# [Guide][HOW-TO]Run Tegra 2 Games on the Droid Bionic



## TopazAaron (Jun 29, 2011)

Ok guys, I've read that it was possible and haven't actually found a tut that explained for our device how to get them working. So this evening I spent alot of time just doing it my self.

Warning: I am not responsible for what happens to your device.

This guide requires a paid app.

1. Download Chainfire 3D 
https://market.android.com/details?id=eu.chainfire.cf3d&feature=search_result

2. Buy and Download Chainfire 3D Pro 
https://market.android.com/details?id=eu.chainfire.cf3d.pro&feature=search_result

3. Open Chainfire 3D, Go to CF3D driver

4. Click the check mark (BETA) EGL Driver and then press install driver. after it installs it will reboot

5. After that, Download the Nividia Plugin for the app.
http://www.multiupload.com/94PSL9M1YP

6. Copy the zip file into the internal sdcard, Leave it as a .zip file.

7. Open Chainfire 3D and go to Install plugins / shaders. and install the niviida plugin.

8. After this go to the main screen of chainfire 3D and click fix market links.

9. Download Nividia Tegra Zone
https://market.android.com/details?id=com.nvidia.tegrazone&feature=search_result

10. Open Chainfire and navigate to "Per-app OpenGL Settings"

11. Find TegraZone Games

12. Uncheck "Use Default Settings"

13. Find Use Plugin and select Nividia

Now the Tegra Zone will open and run as it would on a tegra device.

You can find games to get in there / buy

Once you download a game you will have to go to Chainfire/per-app settings/game name and uncheck default settings/ use plugin nividia.

I have tested with 3 free games and they all work with no issues.

I hope this helps people who was looking for this.

If you have any questions I will help as much as i can.

Thanks
Aaron


----------



## terryrook (Jun 10, 2011)

Right on, thank you!


----------



## Daimoncode (Jul 24, 2011)

just wanted to know if anyone has been able to get vendetta online to work?


----------



## shadowdude777 (Sep 22, 2011)

I haven't tried it, but I thought Vendetta Online was only supported for Honeycomb.


----------



## runandhide05 (Sep 20, 2011)

Works perfectly!


----------



## DanteDrac (Aug 24, 2011)

I have tried this setup with Samurai II THD and it will not work. Hangs at load screen playing the music with only a greyed out box. It does however work well with Fruit Ninja THD.

EDIT: Samurai II plays fine but it is near impossible to get past the initial menu screen. You have to blindly click until you select the right option to start the game.


----------



## runandhide05 (Sep 20, 2011)

Noticed that bang bang racing won't load, but im digging ripe tide, and springkle


----------



## TopazAaron (Jun 29, 2011)

DanteDrac said:


> I have tried this setup with Samurai II THD and it will not work.

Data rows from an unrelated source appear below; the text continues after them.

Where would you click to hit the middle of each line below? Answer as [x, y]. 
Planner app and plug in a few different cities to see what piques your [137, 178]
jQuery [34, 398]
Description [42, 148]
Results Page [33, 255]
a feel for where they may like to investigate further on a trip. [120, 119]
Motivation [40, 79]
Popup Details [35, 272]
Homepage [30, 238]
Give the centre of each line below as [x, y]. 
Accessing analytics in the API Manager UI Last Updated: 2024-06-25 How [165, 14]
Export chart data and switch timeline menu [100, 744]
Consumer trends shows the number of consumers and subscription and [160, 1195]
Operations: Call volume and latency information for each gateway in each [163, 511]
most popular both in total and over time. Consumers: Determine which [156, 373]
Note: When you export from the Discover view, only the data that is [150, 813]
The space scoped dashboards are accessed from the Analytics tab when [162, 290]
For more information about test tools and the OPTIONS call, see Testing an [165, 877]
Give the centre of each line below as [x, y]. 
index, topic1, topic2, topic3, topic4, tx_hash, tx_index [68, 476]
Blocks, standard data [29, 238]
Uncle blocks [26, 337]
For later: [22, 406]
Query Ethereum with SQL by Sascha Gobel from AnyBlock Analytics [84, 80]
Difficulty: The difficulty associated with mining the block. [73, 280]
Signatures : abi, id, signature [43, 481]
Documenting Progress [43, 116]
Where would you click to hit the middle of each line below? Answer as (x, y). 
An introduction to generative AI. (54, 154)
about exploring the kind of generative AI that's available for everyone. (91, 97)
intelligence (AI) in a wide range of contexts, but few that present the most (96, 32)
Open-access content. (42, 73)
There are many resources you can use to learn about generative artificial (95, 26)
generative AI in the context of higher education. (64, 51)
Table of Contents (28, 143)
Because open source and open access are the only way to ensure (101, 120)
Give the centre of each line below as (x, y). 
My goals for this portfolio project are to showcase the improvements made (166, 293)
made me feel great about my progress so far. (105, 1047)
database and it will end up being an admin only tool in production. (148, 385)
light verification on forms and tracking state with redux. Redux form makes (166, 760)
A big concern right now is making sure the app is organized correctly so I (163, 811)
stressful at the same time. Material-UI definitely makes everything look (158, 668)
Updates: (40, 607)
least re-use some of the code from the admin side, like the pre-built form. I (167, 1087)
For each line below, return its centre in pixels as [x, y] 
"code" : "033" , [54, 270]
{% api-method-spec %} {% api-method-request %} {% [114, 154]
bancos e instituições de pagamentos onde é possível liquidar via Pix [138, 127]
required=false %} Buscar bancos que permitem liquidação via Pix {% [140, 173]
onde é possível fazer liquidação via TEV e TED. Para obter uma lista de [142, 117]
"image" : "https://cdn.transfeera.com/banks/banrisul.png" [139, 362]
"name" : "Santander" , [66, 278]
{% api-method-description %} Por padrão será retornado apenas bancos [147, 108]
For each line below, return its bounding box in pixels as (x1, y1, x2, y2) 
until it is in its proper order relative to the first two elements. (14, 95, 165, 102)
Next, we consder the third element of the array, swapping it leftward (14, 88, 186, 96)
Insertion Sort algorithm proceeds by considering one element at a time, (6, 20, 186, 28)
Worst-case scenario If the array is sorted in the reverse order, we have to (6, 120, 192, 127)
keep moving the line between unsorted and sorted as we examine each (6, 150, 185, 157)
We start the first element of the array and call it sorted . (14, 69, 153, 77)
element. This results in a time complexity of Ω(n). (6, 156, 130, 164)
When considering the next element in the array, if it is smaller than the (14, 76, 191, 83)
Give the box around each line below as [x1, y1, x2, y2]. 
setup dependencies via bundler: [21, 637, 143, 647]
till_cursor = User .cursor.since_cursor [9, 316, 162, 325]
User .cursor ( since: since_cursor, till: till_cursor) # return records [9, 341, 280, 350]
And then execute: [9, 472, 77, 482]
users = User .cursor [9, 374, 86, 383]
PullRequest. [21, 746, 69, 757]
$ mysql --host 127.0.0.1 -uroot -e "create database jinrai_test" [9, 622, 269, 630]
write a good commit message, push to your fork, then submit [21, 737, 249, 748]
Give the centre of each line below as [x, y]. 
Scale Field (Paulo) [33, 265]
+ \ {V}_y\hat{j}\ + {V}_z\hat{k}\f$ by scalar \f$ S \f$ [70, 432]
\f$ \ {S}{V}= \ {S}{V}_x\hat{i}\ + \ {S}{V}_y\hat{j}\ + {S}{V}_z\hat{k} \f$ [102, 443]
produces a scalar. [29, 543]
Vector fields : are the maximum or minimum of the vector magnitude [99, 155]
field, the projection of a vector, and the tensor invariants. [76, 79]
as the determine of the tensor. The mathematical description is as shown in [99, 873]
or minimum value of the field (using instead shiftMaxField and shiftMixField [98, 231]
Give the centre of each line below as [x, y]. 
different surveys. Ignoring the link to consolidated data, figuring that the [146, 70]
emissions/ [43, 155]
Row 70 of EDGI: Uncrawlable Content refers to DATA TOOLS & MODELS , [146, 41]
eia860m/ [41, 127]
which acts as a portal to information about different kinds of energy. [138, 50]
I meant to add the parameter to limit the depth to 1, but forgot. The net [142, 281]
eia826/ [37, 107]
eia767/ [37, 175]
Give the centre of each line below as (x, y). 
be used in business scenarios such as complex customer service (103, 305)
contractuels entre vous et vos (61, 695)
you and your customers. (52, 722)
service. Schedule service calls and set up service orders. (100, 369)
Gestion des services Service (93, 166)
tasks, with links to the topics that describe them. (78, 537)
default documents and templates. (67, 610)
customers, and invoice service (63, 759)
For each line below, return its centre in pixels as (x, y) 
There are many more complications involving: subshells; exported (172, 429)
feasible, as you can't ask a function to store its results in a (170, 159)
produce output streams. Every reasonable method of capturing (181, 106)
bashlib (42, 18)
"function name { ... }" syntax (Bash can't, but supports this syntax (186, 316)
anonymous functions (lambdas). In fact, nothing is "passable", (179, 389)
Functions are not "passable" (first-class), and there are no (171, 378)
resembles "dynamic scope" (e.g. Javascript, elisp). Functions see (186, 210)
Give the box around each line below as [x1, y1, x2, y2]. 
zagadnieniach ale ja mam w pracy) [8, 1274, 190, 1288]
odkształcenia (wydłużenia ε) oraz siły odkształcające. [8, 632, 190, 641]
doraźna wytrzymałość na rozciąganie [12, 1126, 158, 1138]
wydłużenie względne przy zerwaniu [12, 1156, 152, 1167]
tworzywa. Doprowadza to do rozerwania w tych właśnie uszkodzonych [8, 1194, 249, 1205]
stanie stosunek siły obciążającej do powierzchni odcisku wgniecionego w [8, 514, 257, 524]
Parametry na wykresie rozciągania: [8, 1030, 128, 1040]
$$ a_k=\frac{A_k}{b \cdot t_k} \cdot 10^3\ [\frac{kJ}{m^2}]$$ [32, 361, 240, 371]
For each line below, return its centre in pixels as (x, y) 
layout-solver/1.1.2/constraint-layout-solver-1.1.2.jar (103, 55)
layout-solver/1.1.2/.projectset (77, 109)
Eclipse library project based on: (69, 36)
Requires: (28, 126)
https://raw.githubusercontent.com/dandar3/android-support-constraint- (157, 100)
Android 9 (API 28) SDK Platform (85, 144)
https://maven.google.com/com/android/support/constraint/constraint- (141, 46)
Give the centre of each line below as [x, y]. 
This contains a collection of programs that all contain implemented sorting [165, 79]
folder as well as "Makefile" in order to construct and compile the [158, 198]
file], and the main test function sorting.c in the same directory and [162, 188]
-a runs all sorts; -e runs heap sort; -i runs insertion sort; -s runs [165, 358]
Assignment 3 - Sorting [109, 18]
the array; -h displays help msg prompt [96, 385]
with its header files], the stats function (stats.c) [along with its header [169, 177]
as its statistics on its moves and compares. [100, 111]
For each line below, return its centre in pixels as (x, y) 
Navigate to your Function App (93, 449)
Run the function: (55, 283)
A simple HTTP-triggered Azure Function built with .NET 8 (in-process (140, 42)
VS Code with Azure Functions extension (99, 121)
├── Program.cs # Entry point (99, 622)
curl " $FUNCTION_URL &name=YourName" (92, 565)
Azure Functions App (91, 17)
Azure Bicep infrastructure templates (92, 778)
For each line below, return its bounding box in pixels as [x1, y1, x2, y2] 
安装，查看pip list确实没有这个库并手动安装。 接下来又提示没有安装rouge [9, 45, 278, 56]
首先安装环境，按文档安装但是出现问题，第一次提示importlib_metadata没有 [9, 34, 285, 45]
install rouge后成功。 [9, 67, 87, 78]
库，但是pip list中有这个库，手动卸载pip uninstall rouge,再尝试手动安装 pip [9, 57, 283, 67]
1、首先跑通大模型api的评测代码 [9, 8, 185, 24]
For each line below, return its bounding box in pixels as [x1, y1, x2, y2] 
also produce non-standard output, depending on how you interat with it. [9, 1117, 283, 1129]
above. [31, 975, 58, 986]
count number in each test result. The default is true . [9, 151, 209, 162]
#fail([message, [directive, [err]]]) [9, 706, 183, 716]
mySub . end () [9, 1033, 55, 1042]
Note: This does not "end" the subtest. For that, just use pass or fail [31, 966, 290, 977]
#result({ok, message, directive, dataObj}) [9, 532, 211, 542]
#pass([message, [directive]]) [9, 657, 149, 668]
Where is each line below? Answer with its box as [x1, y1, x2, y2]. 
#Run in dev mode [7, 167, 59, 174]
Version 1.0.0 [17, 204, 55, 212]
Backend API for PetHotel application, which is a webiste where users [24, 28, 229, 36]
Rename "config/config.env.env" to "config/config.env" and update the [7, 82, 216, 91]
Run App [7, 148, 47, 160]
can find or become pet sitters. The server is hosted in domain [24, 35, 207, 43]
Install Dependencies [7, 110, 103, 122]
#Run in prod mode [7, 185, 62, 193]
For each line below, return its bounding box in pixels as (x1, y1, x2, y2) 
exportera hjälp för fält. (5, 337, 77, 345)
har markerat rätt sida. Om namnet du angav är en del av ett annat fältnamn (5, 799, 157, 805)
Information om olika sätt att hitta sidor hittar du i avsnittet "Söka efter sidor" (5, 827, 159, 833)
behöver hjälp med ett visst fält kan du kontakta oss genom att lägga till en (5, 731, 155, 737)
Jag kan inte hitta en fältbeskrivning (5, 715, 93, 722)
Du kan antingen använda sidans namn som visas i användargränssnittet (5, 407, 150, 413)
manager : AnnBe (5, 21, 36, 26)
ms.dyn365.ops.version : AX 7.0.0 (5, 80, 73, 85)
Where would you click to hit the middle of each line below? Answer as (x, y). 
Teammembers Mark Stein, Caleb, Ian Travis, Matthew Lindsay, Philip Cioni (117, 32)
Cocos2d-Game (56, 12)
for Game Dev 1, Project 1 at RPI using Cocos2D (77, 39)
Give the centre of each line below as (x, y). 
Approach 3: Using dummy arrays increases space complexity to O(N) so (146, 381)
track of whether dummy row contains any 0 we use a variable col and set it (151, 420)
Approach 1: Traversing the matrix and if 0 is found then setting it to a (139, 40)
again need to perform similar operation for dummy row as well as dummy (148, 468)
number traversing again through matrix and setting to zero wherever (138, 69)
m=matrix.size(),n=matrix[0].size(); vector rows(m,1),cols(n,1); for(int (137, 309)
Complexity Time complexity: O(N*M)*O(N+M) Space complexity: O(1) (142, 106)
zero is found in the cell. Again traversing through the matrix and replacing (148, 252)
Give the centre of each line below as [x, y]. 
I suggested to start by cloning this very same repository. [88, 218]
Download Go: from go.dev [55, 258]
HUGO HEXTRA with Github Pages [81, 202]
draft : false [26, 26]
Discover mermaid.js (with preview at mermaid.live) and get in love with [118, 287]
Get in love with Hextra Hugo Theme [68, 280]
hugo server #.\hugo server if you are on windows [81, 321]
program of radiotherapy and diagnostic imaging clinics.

Hangs at load screen playing the music with only a greyed out box. It does however work well with Fruit Ninja THD.
> 
> EDIT: Samurai II plays fine but it is near impossible to get past the initial menu screen. You have to blindly click until you select the right option to start the game.


U may want to mess with the texture settings in the per app settings

Sent from my DROID BIONIC using Tapatalk


----------



## DanteDrac (Aug 24, 2011)

I have tried each setting but I have not been able to get the home menu to show still.

I have not tried a combination of multiple however.


----------



## TopazAaron (Jun 29, 2011)

DanteDrac said:


> I have tried each setting but I have not been able to get the home menu to show still.
> 
> I have not tried a combination of multiple however.


Well. I would work on it. And see But I don't have the game bought.

Sorry :/

Sent from my DROID BIONIC using Tapatalk


----------



## DanteDrac (Aug 24, 2011)

No worries, it would seem I need a patched shader for this game to look proper. The application dumped the shader for me but I have no clue how or what to edit to fix it. haha


----------



## raserei (Sep 20, 2011)

i was able to install dungeon defenders, but all the other games say my device is incompatible?

edit: nm i missed the "fix market links" step


----------



## TopazAaron (Jun 29, 2011)

raserei said:


> i was able to install dungeon defenders, but all the other games say my device is incompatible?


did you fix market links from chainfire 3d?


----------



## BrownHornet72 (Jun 8, 2011)

Chainfire 3D definitely works on my Bionic. Get games from mobilism so you can test them out too make sure they work instead of wasting money. Most sites won't even let you buy them anyway because they say the games are incompatible with the Bionic (not true!) I currently have working: NOVA 2 HD, Modern Warfare Black Pegasus, HAWX, Splinter Cell Conviction, Back Stab HD, Riptide HD, Samurai Vengeance 2 HD, Spiderman Mayhem HD and some others I can't remember.

Sent from my DROID BIONIC using Tapatalk


----------



## CZonin (Sep 25, 2011)

Has anyone been able to get Shadowgun to work?


----------



## BrownHornet72 (Jun 8, 2011)

Yup. Been playing it since yesterday. At first, I had to turn on the hide the CF3D identifier and lower the quality, but I've been running normal on Nvidia GL no problems

Sent from my DROID BIONIC using Tapatalk


----------



## CZonin (Sep 25, 2011)

Got everything working but the first time I ran the game it started to download and it got to about 87% and then stopped dead. I tried restarting the app and clearing data but now it shows that it is 200% done but file 3 won't finish downloading. Is there anyway someone can upload their data files for the game for me or will that not work?


----------